Left-Handed Girl, 2025.
Directed by Shih-Ching Tsou.
Starring Janel Tsai, Shih-Yuan Ma, Nina Ye, and Brando Huang.
SYNOPSIS:
A single mother and her two daughters relocate to Taipei to open a night market stall, each navigating the challenges of adapting to their new environment while striving to maintain family unity.
Fresh off four Oscar wins for Anora, few would have expected Sean Baker’s next project to be co-writing and producing a Taiwanese film about a young girl and her family. The project has been in various stages of development since Baker first announced it in 2012. He and director Shih-Ching Tsou, finally began shooting in 2022 and the project now debuts on the festival circuit. It bears some similarities to Baker’s own work as a director, especially The Florida Project but his involvement shouldn’t take away from the work of the other creatives.

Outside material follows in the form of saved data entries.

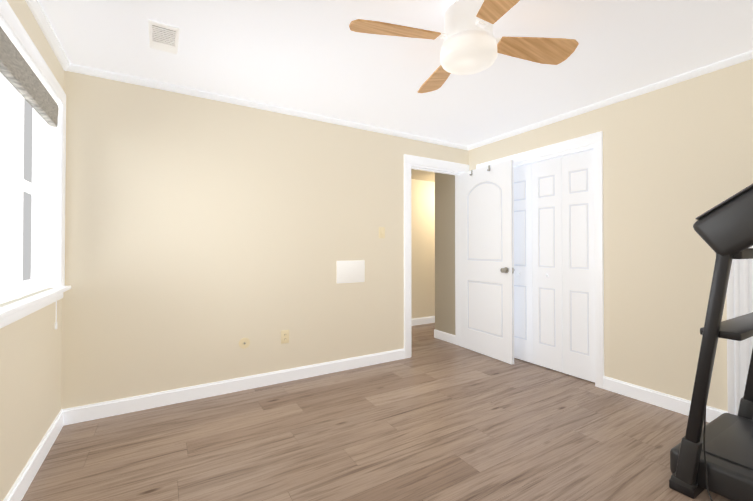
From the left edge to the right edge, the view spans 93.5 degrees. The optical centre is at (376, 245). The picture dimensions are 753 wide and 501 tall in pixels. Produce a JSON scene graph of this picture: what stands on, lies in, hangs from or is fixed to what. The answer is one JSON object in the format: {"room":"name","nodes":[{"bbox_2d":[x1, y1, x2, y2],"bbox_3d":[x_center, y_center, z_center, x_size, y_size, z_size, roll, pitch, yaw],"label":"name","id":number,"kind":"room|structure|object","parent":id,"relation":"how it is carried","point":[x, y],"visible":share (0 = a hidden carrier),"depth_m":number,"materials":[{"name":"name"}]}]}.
{"room":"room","nodes":[
{"label":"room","id":0,"kind":"room"},
{"bbox_2d":[0,0,63,500],"bbox_3d":[-0.981,-0.029,0.386,0.120,2.440,4.620,0,-1,-31],"label":"wall","id":1,"kind":"structure","parent":0,"point":[30,372],"depth_m":1.80,"materials":[{"name":"beige paint"}]},
{"bbox_2d":[3,409,66,500],"bbox_3d":[-0.954,1.139,0.460,0.016,0.105,4.500,0,-1,-31],"label":"baseboard","id":2,"kind":"structure","parent":1,"relation":"attached to","point":[28,473],"depth_m":1.87,"materials":[{"name":"white"}]},
{"bbox_2d":[0,0,70,327],"bbox_3d":[-1.793,-0.336,1.788,0.175,1.359,1.314,0,-1,-31],"label":"window","id":3,"kind":"structure","parent":1,"relation":"in","point":[41,188],"depth_m":1.84,"materials":[{"name":"white"}]},
{"bbox_2d":[0,26,58,328],"bbox_3d":[-1.781,-0.190,1.802,0.052,1.429,1.066,0,-1,-31],"label":"shade valance","id":4,"kind":"object","parent":3,"relation":"attached to","point":[19,74],"visible":1,"depth_m":1.78,"materials":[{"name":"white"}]},
{"bbox_2d":[25,0,72,71],"bbox_3d":[-0.944,-1.228,0.490,0.040,0.040,4.500,0,-1,-31],"label":"crown molding","id":5,"kind":"structure","parent":1,"relation":"attached to","point":[40,15],"depth_m":2.01,"materials":[{"name":"white wood"}]},
{"bbox_2d":[61,70,467,408],"bbox_3d":[-0.527,0.001,3.427,4.040,2.440,0.120,0,-1,-31],"label":"wall","id":6,"kind":"structure","parent":0,"point":[204,237],"depth_m":2.88,"materials":[{"name":"beige paint"}]},
{"bbox_2d":[67,349,404,424],"bbox_3d":[-0.897,1.166,3.113,2.795,0.105,0.016,0,-1,-31],"label":"baseboard","id":7,"kind":"structure","parent":6,"relation":"attached to","point":[89,412],"depth_m":2.86,"materials":[{"name":"white wood"}]},
{"bbox_2d":[239,338,249,348],"bbox_3d":[-1.113,0.827,2.986,0.090,0.090,0.016,0,-1,-31],"label":"cable jack plate","id":8,"kind":"object","parent":6,"relation":"attached to","point":[244,343],"visible":1,"depth_m":2.99,"materials":[{"name":"beige plastic"}]},
{"bbox_2d":[73,64,468,149],"bbox_3d":[-0.481,-1.199,3.373,3.690,0.040,0.040,0,-1,-31],"label":"crown molding","id":9,"kind":"structure","parent":6,"relation":"attached to","point":[76,68],"depth_m":2.98,"materials":[{"name":"white wood"}]},
{"bbox_2d":[281,330,288,343],"bbox_3d":[-0.817,0.819,3.168,0.072,0.116,0.010,0,-1,-31],"label":"electrical outlet plate","id":10,"kind":"object","parent":6,"relation":"attached to","point":[284,336],"visible":1,"depth_m":3.17,"materials":[{"name":"beige plastic"}]},
{"bbox_2d":[337,260,364,282],"bbox_3d":[-0.254,0.262,3.513,0.310,0.220,0.011,0,-1,-31],"label":"access panel","id":11,"kind":"object","parent":6,"relation":"attached to","point":[351,271],"visible":1,"depth_m":3.51,"materials":[{"name":"white plastic"}]},
{"bbox_2d":[379,227,384,237],"bbox_3d":[0.059,-0.131,3.702,0.072,0.116,0.016,0,-1,-31],"label":"switch plate","id":12,"kind":"object","parent":6,"relation":"attached to","point":[381,232],"visible":1,"depth_m":3.70,"materials":[{"name":"beige plastic"}]},
{"bbox_2d":[404,154,468,357],"bbox_3d":[0.682,0.121,4.155,0.974,2.215,0.160,0,-1,-31],"label":"door frame","id":13,"kind":"structure","parent":6,"relation":"attached to","point":[434,165],"depth_m":3.94,"materials":[{"name":"white wood"}]},
{"bbox_2d":[460,160,514,363],"bbox_3d":[1.193,0.170,3.945,0.179,2.088,0.776,0,-1,-31],"label":"door","id":14,"kind":"structure","parent":6,"relation":"in","point":[487,269],"depth_m":3.88,"materials":[{"name":"white wood"}]},
{"bbox_2d":[21,323,730,500],"bbox_3d":[1.109,1.241,2.445,5.840,0.060,6.010,0,-1,-31],"label":"floor","id":15,"kind":"structure","parent":0,"point":[431,418],"depth_m":2.17,"materials":[{"name":"brown wood"}]},
{"bbox_2d":[411,316,434,325],"bbox_3d":[0.274,1.188,5.302,4.080,0.105,0.016,0,-1,-31],"label":"baseboard","id":16,"kind":"structure","parent":15,"relation":"on","point":[424,320],"depth_m":5.57,"materials":[{"name":"white wood"}]},
{"bbox_2d":[669,184,752,500],"bbox_3d":[2.366,0.372,1.163,0.952,1.657,2.032,0,-1,-31],"label":"treadmill","id":17,"kind":"object","parent":15,"relation":"on","point":[724,230],"visible":1,"depth_m":1.66,"materials":[{"name":"black metal"}]},
{"bbox_2d":[703,411,712,500],"bbox_3d":[1.569,0.875,1.609,0.107,0.664,0.158,0,-1,-31],"label":"cord","id":18,"kind":"object","parent":17,"relation":"attached to","point":[705,456],"visible":0.56,"depth_m":1.69,"materials":[{"name":"grey plastic"}]},
{"bbox_2d":[726,246,752,414],"bbox_3d":[2.470,0.497,2.059,0.030,1.420,0.630,0,-1,-31],"label":"panel","id":19,"kind":"object","parent":15,"relation":"on","point":[739,292],"depth_m":2.27,"materials":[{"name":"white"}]},
{"bbox_2d":[39,0,752,145],"bbox_3d":[1.109,-1.258,2.470,5.840,0.060,6.010,0,-1,-31],"label":"ceiling","id":20,"kind":"structure","parent":0,"point":[318,57],"depth_m":2.27,"materials":[{"name":"white paint"}]},
{"bbox_2d":[148,19,178,53],"bbox_3d":[-1.260,-1.224,2.098,0.150,0.017,0.300,0,-1,-31],"label":"ceiling vent","id":21,"kind":"object","parent":20,"relation":"in","point":[163,37],"visible":0.98,"depth_m":2.07,"materials":[{"name":"white metal"}]},
{"bbox_2d":[349,0,578,92],"bbox_3d":[0.465,-1.068,1.794,0.927,0.334,0.927,0,-1,33],"label":"ceiling fan","id":22,"kind":"object","parent":20,"relation":"hanging from","point":[472,44],"visible":1,"depth_m":1.73,"materials":[{"name":"brown wood"}]},
{"bbox_2d":[411,169,455,334],"bbox_3d":[0.535,0.016,4.879,4.320,2.440,1.270,0,-1,-31],"label":"wall","id":23,"kind":"structure","parent":0,"point":[432,243],"depth_m":5.38,"materials":[{"name":"beige paint"}]},
{"bbox_2d":[435,330,455,343],"bbox_3d":[0.889,1.180,4.567,0.016,0.105,0.390,0,-1,-31],"label":"baseboard","id":24,"kind":"structure","parent":23,"relation":"attached to","point":[441,335],"depth_m":4.55,"materials":[{"name":"white wood"}]},
{"bbox_2d":[468,59,752,411],"bbox_3d":[2.375,-0.009,2.410,0.120,2.440,4.620,0,-1,-31],"label":"wall","id":25,"kind":"structure","parent":0,"point":[677,159],"depth_m":2.66,"materials":[{"name":"beige paint"}]},
{"bbox_2d":[476,131,603,388],"bbox_3d":[1.615,0.129,3.649,0.140,2.190,1.410,0,-1,-31],"label":"trim","id":26,"kind":"structure","parent":25,"relation":"attached to","point":[573,146],"depth_m":3.05,"materials":[{"name":"white wood"}]},
{"bbox_2d":[513,149,594,381],"bbox_3d":[1.606,0.185,3.643,0.052,2.053,1.265,0,-1,-31],"label":"bifold closet doors","id":27,"kind":"structure","parent":25,"relation":"in","point":[554,291],"depth_m":3.42,"materials":[{"name":"white wood"}]},
{"bbox_2d":[469,50,752,149],"bbox_3d":[2.276,-1.209,2.432,0.040,0.040,4.500,0,-1,-31],"label":"crown molding","id":28,"kind":"structure","parent":25,"relation":"attached to","point":[748,55],"depth_m":2.81,"materials":[{"name":"white wood"}]},
{"bbox_2d":[603,376,727,422],"bbox_3d":[2.681,1.152,1.759,0.016,0.105,2.910,0,-1,-31],"label":"baseboard","id":29,"kind":"structure","parent":25,"relation":"attached to","point":[663,400],"depth_m":2.68,"materials":[{"name":"white wood"}]}
]}

It is a heartfelt, intimate story, anchored by a remarkable child performance.
It is a contemporary story, deeply rooted in its Taiwanese setting, but it has a global appeal through the broken family dynamics that flow through it. I-Jing (Nina Ye) and her family return to their roots. I-Jing uses her left hand in front of her grandfather, who tells her that it is the devil’s hand, and she subsequently believes this, which leads to chaos. This is a story about generational divides and shifting values. This was something that happened to Shih-Ching Tsou herself, and so it is clearly a story close to her heart.
Single mother Shu-Fen (Janel Tsai) is struggling to put food on the table for her two daughters, running an arcade noodle stand. While her daughter, I-Ann (Shih-Yuan Ma) has a job she is barely committed to and a somewhat carefree attitude to life. There are twists aplenty, and the reasons why they are in the situation they are completely re-evaluate prior events and the nature of the relationships between the central trio.
Shot using an iPhone there is a kineticism to proceedings and a slightly unpolished, documentary like feel that suits the arcades and food markets the trio frequent. There’s also an almost soap opera quality to some of the family dynamics, but rather than succumbing to melodrama or far-fetched storylines, Ching Tsou crafts an electric, deeply intimate story that crosses the generational threshold.
These characters all have secrets they are hiding from one another, like the family’s grandmother using illegal passports to smuggle in immigrants. These come home to roost at a 60th birthday party in her honour. She is the familial matriarch who dotes on her son but treats her daughters with more contempt.
Left-Handed Girl may create buzz from Sean Baker’s involvement but it is a labour of love for its first-time director, led by remarkable performances and a tight-knit story that keeps us engrossed throughout, the disparate parts intersecting wonderfully at its end. On Netflix in November it certainly deserves to be seen by a wide audience.